◆ Brief
Copy the data that follows, character for character, minus the pictures.

*** Opening of Task data ***

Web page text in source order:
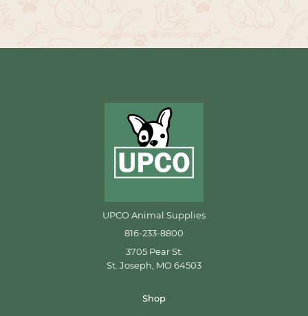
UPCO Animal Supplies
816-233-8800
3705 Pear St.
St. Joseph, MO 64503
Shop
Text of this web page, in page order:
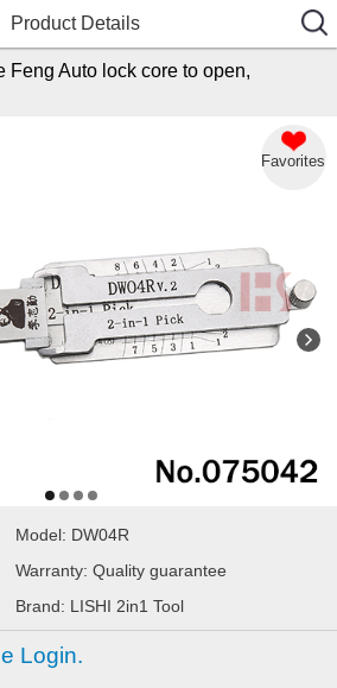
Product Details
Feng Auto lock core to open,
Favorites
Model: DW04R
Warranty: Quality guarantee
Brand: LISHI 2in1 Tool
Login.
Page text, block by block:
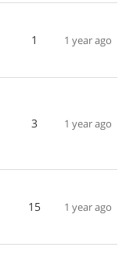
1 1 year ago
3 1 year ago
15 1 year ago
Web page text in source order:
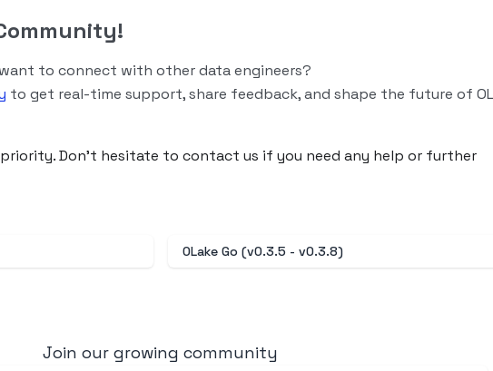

*** Close of Task data ***

◆ Exercise solution
Web page text in source order:
UPCO Animal Supplies
816-233-8800
3705 Pear St.
St. Joseph, MO 64503
Shop
Text of this web page, in page order:
Product Details
Feng Auto lock core to open,
Favorites
Model: DW04R
Warranty: Quality guarantee
Brand: LISHI 2in1 Tool
Login.
Page text, block by block:
1 1 year ago
3 1 year ago
15 1 year ago
Web page text in source order:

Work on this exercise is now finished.